● INPUT RECORDS:
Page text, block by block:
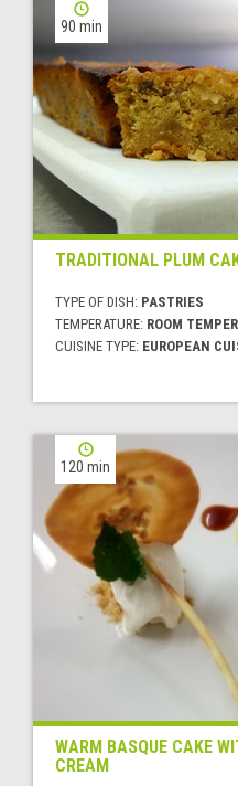
90 min
TRADITIONAL PLUM
TYPE OF DISH: PASTRIES
TEMPERATURE: ROOM
CUISINE TYPE: EUROPEAN
120 min
WARM BASQUE CAKE
CREAM

● HOW TO COMPLETE THIS TASK:
Only the lines from the one with "TYPE OF DISH: PASTRIES" through the end of the material are wanted; copy them exactly, both ends included.

● WRITTEN RESPONSE:
TYPE OF DISH: PASTRIES
TEMPERATURE: ROOM
CUISINE TYPE: EUROPEAN
120 min
WARM BASQUE CAKE
CREAM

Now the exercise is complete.